Sachverhalt

Bei dem bulgarischen Verfahren ging es um die Rückgängigmachung des Vorsteuerabzugs nach bulgarischem Recht auf frühere Anschaffungen eines Unternehmers, der aus dem Unternehmensregister gestrichen worden war.

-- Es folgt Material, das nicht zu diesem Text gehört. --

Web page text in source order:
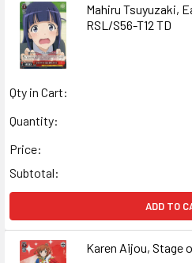
Mahiru Tsuyuzaki,
RSL/S56-T12 TD
Qty in Cart:
Quantity:
Price:
Subtotal:
ADD TO
Karen Aijou, Stage
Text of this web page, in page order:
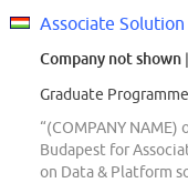
Company not shown
Graduate
“(COMPANY
Budapest for
on Data & Platform
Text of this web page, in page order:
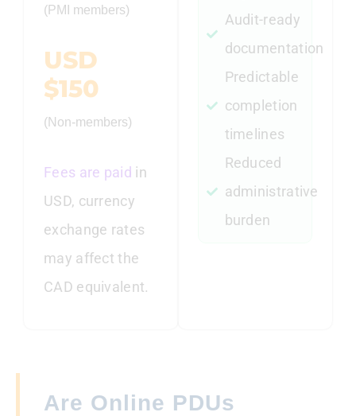
(PMI members)
USD
$150
(Non-members)
Fees are paid in
USD, currency
exchange rates
may affect the
CAD equivalent.
Audit-ready
documentation
Predictable
completion
timelines
Reduced
administrative
burden
Are Online PDUs
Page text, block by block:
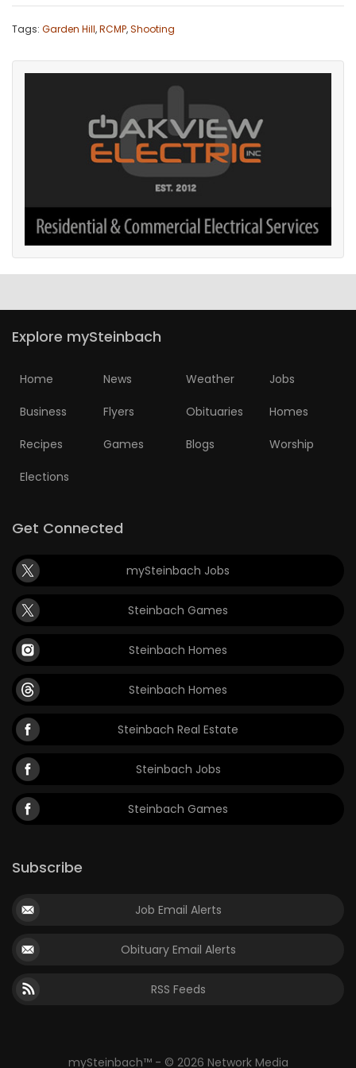
Game
MATCH-
Tags: Garden Hill,RCMP,Shooting
Explore mySteinbach
Home News Weather Jobs
Business Flyers Obituaries Homes
Recipes Games Blogs Worship
Elections
Get Connected
mySteinbach Jobs
Steinbach Games
Steinbach Homes
Steinbach Homes
Steinbach Real Estate
Steinbach Jobs
Steinbach Games
Subscribe
Job Email Alerts
Obituary Email Alerts
RSS Feeds
mySteinbach™ - © 2026 Network Media
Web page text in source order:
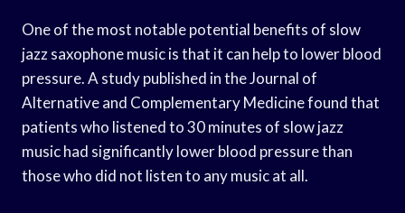
One of the most notable potential benefits of slow
jazz saxophone music is that it can help to lower blood
pressure. A study published in the Journal of
Alternative and Complementary Medicine found that
patients who listened to 30 minutes of slow jazz
music had significantly lower blood pressure than
those who did not listen to any music at all.
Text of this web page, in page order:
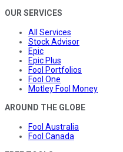
OUR SERVICES
All Services
Stock Advisor
Epic
Epic Plus
Fool Portfolios
Fool One
Motley Fool Money
AROUND THE GLOBE
Fool Australia
Fool Canada
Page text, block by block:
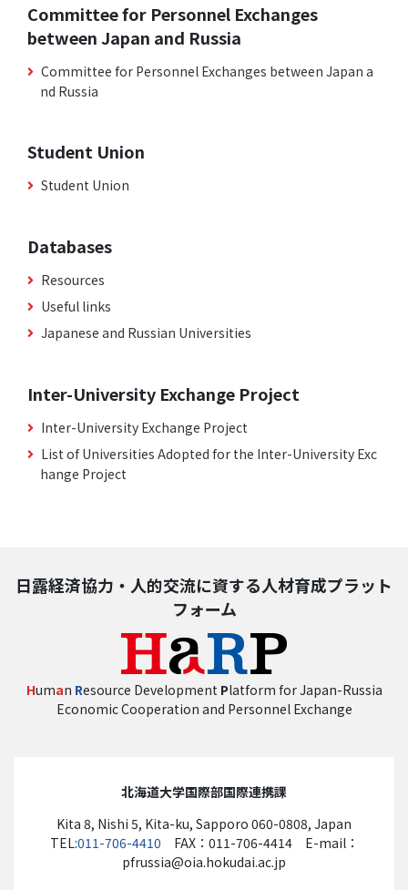
Committee for Personnel Exchanges
between Japan and Russia
Committee for Personnel Exchanges between Japan a
nd Russia
Student Union
Student Union
Databases
Resources
Useful links
Japanese and Russian Universities
Inter-University Exchange Project
Inter-University Exchange Project
List of Universities Adopted for the Inter-University Exc
hange Project
日露経済協力・人的交流に資する人材育成プラット
フォーム
Human Resource Development Platform for Japan-Russia
Economic Cooperation and Personnel Exchange
北海道大学国際部国際連携課
Kita 8, Nishi 5, Kita-ku, Sapporo 060-0808, Japan
TEL:011-706-4410 FAX：011-706-4414 E-mail：
pfrussia@oia.hokudai.ac.jp
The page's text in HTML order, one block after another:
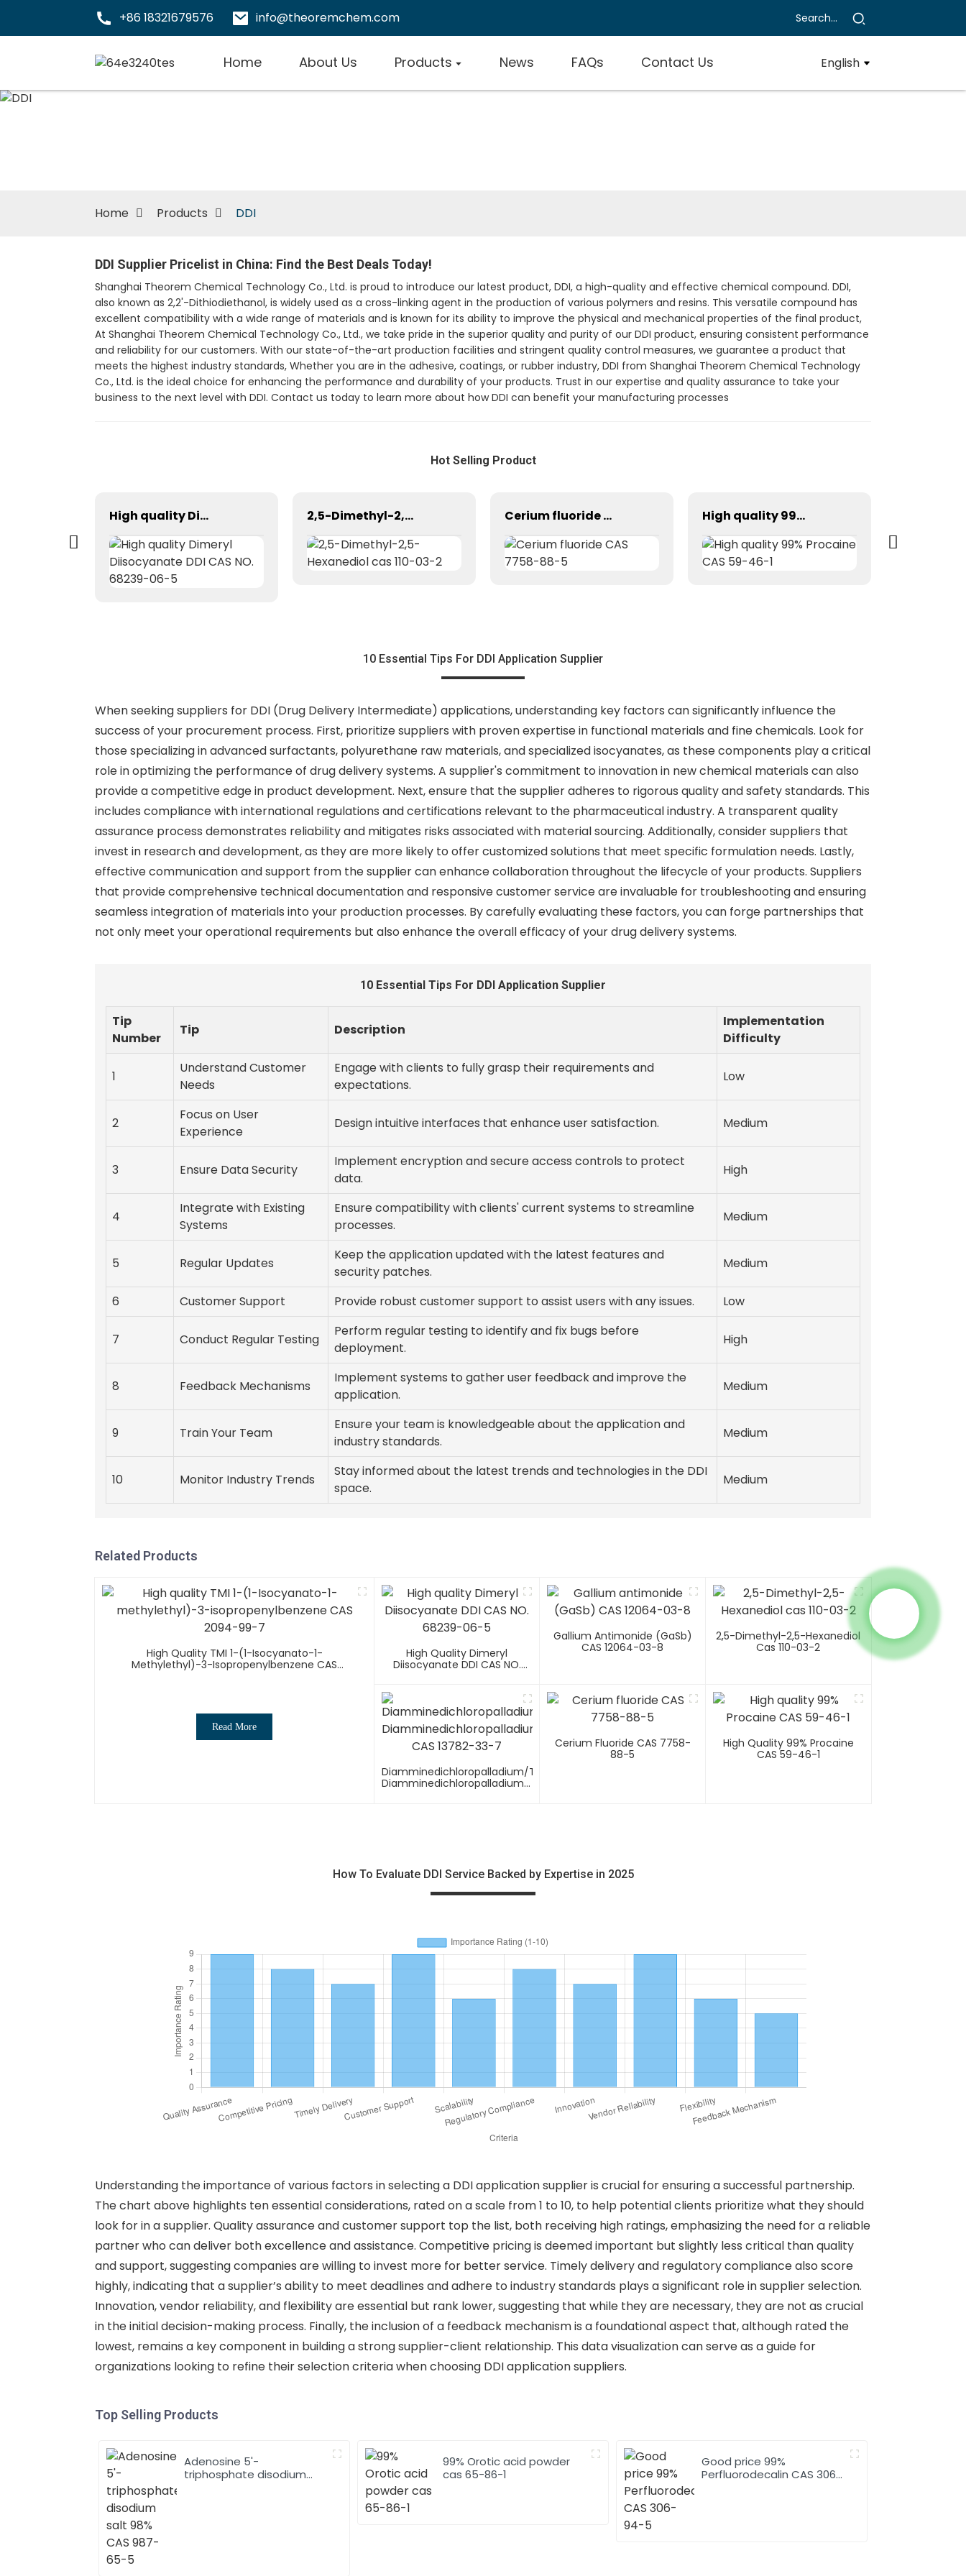
+86 18321679576 info@theoremchem.com
Home About Us Products News FAQs Contact Us English
Home Products DDI
DDI Supplier Pricelist in China: Find the Best Deals Today!
Shanghai Theorem Chemical Technology Co., Ltd. is proud to introduce our latest product, DDI, a high-quality and effective chemical compound. DDI,
also known as 2,2'-Dithiodiethanol, is widely used as a cross-linking agent in the production of various polymers and resins. This versatile compound has
excellent compatibility with a wide range of materials and is known for its ability to improve the physical and mechanical properties of the final product,
At Shanghai Theorem Chemical Technology Co., Ltd., we take pride in the superior quality and purity of our DDI product, ensuring consistent performance
and reliability for our customers. With our state-of-the-art production facilities and stringent quality control measures, we guarantee a product that
meets the highest industry standards, Whether you are in the adhesive, coatings, or rubber industry, DDI from Shanghai Theorem Chemical Technology
Co., Ltd. is the ideal choice for enhancing the performance and durability of your products. Trust in our expertise and quality assurance to take your
business to the next level with DDI. Contact us today to learn more about how DDI can benefit your manufacturing processes
Hot Selling Product
High quality Dimeryl Diisocyanate DDI CAS NO. 68239-06-5 2,5-Dimethyl-2,5-Hexanediol cas 110-03-2 Cerium fluoride CAS 7758-88-5 High quality 99% Procaine CAS 59-46-1
10 Essential Tips For DDI Application Supplier
When seeking suppliers for DDI (Drug Delivery Intermediate) applications, understanding key factors can significantly influence the
success of your procurement process. First, prioritize suppliers with proven expertise in functional materials and fine chemicals. Look for
those specializing in advanced surfactants, polyurethane raw materials, and specialized isocyanates, as these components play a critical
role in optimizing the performance of drug delivery systems. A supplier's commitment to innovation in new chemical materials can also
provide a competitive edge in product development. Next, ensure that the supplier adheres to rigorous quality and safety standards. This
includes compliance with international regulations and certifications relevant to the pharmaceutical industry. A transparent quality
assurance process demonstrates reliability and mitigates risks associated with material sourcing. Additionally, consider suppliers that
invest in research and development, as they are more likely to offer customized solutions that meet specific formulation needs. Lastly,
effective communication and support from the supplier can enhance collaboration throughout the lifecycle of your products. Suppliers
that provide comprehensive technical documentation and responsive customer service are invaluable for troubleshooting and ensuring
seamless integration of materials into your production processes. By carefully evaluating these factors, you can forge partnerships that
not only meet your operational requirements but also enhance the overall efficacy of your drug delivery systems.
10 Essential Tips For DDI Application Supplier
Tip
Number
Tip Description
Implementation
Difficulty
1
Understand Customer
Needs
Engage with clients to fully grasp their requirements and
expectations.
Low
2
Focus on User
Experience
Design intuitive interfaces that enhance user satisfaction. Medium
3 Ensure Data Security
Implement encryption and secure access controls to protect
data.
High
4
Integrate with Existing
Systems
Ensure compatibility with clients' current systems to streamline
processes.
Medium
5 Regular Updates
Keep the application updated with the latest features and
security patches.
Medium
6 Customer Support Provide robust customer support to assist users with any issues. Low
7 Conduct Regular Testing
Perform regular testing to identify and fix bugs before
deployment.
High
8 Feedback Mechanisms
Implement systems to gather user feedback and improve the
application.
Medium
9 Train Your Team
Ensure your team is knowledgeable about the application and
industry standards.
Medium
10 Monitor Industry Trends
Stay informed about the latest trends and technologies in the DDI
space.
Medium
Related Products
High Quality TMI 1-(1-Isocyanato-1-
Methylethyl)-3-Isopropenylbenzene CAS
Read More
High Quality Dimeryl
Diisocyanate DDI CAS NO.
Gallium Antimonide (GaSb)
CAS 12064-03-8
2,5-Dimethyl-2,5-Hexanediol
Cas 110-03-2
Diamminedichloropalladium/trans-
Diamminedichloropalladium(II)
Cerium Fluoride CAS 7758-
88-5
High Quality 99% Procaine
CAS 59-46-1
How To Evaluate DDI Service Backed by Expertise in 2025
Understanding the importance of various factors in selecting a DDI application supplier is crucial for ensuring a successful partnership.
The chart above highlights ten essential considerations, rated on a scale from 1 to 10, to help potential clients prioritize what they should
look for in a supplier. Quality assurance and customer support top the list, both receiving high ratings, emphasizing the need for a reliable
partner who can deliver both excellence and assistance. Competitive pricing is deemed important but slightly less critical than quality
and support, suggesting companies are willing to invest more for better service. Timely delivery and regulatory compliance also score
highly, indicating that a supplier’s ability to meet deadlines and adhere to industry standards plays a significant role in supplier selection.
Innovation, vendor reliability, and flexibility are essential but rank lower, suggesting that while they are necessary, they are not as crucial
in the initial decision-making process. Finally, the inclusion of a feedback mechanism is a foundational aspect that, although rated the
lowest, remains a key component in building a strong supplier-client relationship. This data visualization can serve as a guide for
organizations looking to refine their selection criteria when choosing DDI application suppliers.
Top Selling Products
Adenosine 5'-
triphosphate disodium
99% Orotic acid powder
cas 65-86-1
Good price 99%
Perfluorodecalin CAS 306-

Das Gericht stellte Vorlagefragen zur Auslegung von Art. 18 Buchst. c MwStSystRL und zu den Bestimmungen über die Bemessungsgrundlage in Art. 74 und die Mindestbemessungsgrundlage in Art. 80 MwStSystRL. Nach Art. 18 Buchst. c MwStSystRL können die Mitgliedstaaten mit Ausnahme der in Artikel 19 genannten Fälle (Geschäftsveräußerung im Ganzen) den Besitz von Gegenständen durch einen Unternehmer oder seine Rechtsnachfolger bei Aufgabe seiner wirtschaftlichen Tätigkeit, wenn die Gegenstände bei ihrer Anschaffung oder bei ihrer Verwendung nach Art. 18 Buchst. a MwStSystRL zum vollen oder teilweisen Vorsteuerabzug berechtigt haben, einer entgeltichen Lieferung gleichstellen.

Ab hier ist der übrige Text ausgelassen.